In a move that’s sent shockwaves through India’s digital economy, PokerBaazi, one of the country’s top real-money gaming platforms, has just been forced to shut down—and it’s not alone.
Backed by gaming giant Nazara Technologies, the poker platform suspended all real-money operations this week after the government passed the Promotion and Regulation of Online Gaming Bill, 2025—a sweeping law that has effectively killed the online real-money gaming industry overnight.
If you’ve ever played fantasy cricket, rummy, or poker online, things just got real. The government has outlawed all online games that involve money, whether you’re playing against the house or other players—even if it’s a game of skill.
And now, PokerBaazi, a once-thriving platform with millions of users and a solid reputation, is the latest to fall.
In a filing to the stock exchange, Nazara Technologies announced that its associate company, Moonshine Technologies—which owns and operates PokerBaazi—has ceased all real-money gaming activities “as a matter of abundant caution” and in full respect of the government’s new rules.
Translation? The poker table’s been flipped—and no one’s cashing out.
Nazara, which owns 46.07% of Moonshine, is now watching its investment turn to dust. While the company has tried to downplay its exposure—insisting it doesn’t consolidate Moonshine’s numbers—the market isn’t convinced. Nazara’s stock has already crashed more than 20% this week, and analysts are warning that Moonshine’s valuation could soon hit zero.
Let that sink in: millions of dollars, gone—because of a single bill.
And it’s not just PokerBaazi. It’s a domino effect across India’s gaming giants. Companies like Dream11, MPL, Zupee, My11Circle, Gameskraft, and Probo have also shut down or suspended operations, fearing massive legal penalties under the new law.

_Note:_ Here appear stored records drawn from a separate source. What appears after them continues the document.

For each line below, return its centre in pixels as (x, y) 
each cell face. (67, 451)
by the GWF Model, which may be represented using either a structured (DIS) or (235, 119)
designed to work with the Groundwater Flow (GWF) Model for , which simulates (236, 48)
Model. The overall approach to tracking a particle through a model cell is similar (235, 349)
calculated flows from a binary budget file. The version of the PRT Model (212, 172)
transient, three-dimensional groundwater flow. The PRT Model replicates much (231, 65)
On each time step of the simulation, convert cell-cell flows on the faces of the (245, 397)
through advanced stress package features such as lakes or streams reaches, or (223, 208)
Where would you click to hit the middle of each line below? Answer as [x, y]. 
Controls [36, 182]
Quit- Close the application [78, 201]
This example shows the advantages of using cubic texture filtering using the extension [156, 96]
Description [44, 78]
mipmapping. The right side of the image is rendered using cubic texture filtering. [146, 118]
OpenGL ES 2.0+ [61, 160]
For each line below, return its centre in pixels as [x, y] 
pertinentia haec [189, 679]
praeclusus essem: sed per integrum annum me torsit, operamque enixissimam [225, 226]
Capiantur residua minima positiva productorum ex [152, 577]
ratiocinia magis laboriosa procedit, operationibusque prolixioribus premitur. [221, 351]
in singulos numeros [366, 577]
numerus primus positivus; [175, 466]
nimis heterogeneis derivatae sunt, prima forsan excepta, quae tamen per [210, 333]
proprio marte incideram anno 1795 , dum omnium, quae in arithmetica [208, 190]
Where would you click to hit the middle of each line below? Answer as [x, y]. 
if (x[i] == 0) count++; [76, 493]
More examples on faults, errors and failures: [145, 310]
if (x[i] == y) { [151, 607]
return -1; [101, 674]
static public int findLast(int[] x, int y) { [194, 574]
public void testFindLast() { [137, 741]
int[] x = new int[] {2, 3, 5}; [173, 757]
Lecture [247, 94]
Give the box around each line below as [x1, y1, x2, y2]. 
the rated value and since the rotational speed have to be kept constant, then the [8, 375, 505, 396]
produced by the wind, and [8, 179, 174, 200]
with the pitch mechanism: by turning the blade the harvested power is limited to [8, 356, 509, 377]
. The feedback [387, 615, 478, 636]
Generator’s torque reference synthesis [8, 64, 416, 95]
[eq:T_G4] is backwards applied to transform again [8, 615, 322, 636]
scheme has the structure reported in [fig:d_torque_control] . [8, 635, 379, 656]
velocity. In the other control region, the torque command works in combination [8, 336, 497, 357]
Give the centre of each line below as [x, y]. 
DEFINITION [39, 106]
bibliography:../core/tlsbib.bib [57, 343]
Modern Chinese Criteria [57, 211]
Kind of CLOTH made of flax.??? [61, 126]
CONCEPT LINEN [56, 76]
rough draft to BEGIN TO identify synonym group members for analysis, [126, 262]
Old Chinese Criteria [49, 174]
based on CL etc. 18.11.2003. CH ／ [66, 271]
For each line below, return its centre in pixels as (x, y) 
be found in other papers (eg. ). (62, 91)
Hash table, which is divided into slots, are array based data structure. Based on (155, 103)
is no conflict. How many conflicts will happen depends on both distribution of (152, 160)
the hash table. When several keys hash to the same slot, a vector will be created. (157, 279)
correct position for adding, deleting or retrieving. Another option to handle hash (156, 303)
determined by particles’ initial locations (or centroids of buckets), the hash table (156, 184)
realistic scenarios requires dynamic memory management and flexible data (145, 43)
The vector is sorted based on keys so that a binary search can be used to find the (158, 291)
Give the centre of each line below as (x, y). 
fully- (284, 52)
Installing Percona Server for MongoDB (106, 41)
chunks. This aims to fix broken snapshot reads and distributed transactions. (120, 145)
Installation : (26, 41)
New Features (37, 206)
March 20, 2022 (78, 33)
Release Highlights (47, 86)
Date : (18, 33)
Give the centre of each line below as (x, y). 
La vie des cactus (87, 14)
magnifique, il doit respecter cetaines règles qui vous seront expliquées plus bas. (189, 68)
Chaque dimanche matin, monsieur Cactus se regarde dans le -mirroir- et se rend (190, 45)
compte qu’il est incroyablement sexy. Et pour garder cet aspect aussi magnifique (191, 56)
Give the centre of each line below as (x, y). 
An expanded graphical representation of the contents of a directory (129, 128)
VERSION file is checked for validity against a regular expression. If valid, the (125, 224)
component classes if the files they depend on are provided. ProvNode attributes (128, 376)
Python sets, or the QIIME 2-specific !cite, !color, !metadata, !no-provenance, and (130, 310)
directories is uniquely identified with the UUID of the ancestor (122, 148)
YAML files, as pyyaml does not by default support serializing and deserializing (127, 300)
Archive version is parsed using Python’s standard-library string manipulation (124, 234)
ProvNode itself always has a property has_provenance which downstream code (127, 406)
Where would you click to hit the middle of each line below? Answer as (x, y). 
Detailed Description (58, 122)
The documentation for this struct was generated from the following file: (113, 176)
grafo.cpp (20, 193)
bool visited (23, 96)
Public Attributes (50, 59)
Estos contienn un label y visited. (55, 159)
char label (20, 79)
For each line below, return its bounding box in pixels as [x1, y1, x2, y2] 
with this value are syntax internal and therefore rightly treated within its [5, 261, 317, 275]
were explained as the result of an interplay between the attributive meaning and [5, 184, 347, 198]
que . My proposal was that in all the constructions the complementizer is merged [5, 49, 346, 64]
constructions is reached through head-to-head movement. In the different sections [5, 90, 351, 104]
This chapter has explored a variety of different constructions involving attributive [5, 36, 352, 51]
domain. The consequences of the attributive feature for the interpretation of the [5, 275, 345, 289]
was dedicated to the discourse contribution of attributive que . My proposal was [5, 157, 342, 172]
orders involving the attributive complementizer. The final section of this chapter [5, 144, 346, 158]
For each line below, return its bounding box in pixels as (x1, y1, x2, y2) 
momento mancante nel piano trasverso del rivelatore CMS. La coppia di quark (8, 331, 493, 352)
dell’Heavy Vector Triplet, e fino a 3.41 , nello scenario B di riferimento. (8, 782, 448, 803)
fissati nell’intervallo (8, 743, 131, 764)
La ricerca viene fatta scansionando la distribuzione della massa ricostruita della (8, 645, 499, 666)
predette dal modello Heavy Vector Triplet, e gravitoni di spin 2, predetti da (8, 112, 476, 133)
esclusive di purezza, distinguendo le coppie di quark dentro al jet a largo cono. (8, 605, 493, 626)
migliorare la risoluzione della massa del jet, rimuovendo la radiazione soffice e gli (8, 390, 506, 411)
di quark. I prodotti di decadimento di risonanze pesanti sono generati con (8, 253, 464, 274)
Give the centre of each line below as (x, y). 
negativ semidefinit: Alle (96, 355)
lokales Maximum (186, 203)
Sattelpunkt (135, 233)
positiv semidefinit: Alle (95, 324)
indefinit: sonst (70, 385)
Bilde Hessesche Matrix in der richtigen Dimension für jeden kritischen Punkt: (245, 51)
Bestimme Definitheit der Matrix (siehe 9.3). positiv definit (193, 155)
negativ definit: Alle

And the punishment isn’t light. Violators of the new bill could face up to three years in jail and ₹1 crore in fines. For most startups, that’s not a risk—it’s a death sentence.
But here’s the real kicker: this industry wasn’t shady. Real-money gaming was one of India’s fastest-growing tech segments, raking in ₹20,000 crore in taxes and supporting over 2 lakh jobs. It attracted top-tier investors, created unicorns, and turned weekend gamers into millionaires.
Now, it’s all vanishing.
For PokerBaazi, the fall is particularly painful. The platform had earned a loyal user base for offering a seamless, secure poker experience in a market where trust is everything. It was one of the few platforms seen as “clean” in a crowded space. And now, it’s gone dark—not because of any wrongdoing, but because of a blanket ban.
Nazara’s official stance? “We’ll evaluate our future course of action after the bill is enacted.”
But insiders know what that really means: hope for a miracle or pivot hard—fast.
Industry experts are already sounding the alarm. They warn that banning regulated Indian platforms won’t kill real-money gaming—it will push users to unregulated offshore sites, where there’s no accountability, no consumer protection, and plenty of risk.
It’s like killing Uber and hoping people stop taking cabs. Spoiler: they won’t—they’ll just take riskier rides.
Meanwhile, companies are scrambling. Some are pivoting to esports, others to free-to-play games. A few are even considering relocating abroad. But let’s be clear—these are survival tactics, not solutions.
This bill didn’t just pause an industry. It pulled the plug.
The big question now: is this the end of real-money gaming in India?
Not necessarily. Several companies are gearing up for a legal fight, and public interest litigations are already being filed in various high courts. The Supreme Court is expected to weigh in soon, especially around games of skill like poker and fantasy sports.
But until then, the chips are down.
If the ban holds, we’re looking at an economic bloodbath—hundreds of companies shut, tens of thousands of layoffs, and billions in investor capital vaporized.
For now, PokerBaazi is officially offline. The platform that once dealt dreams is now staring at the ultimate bad beat.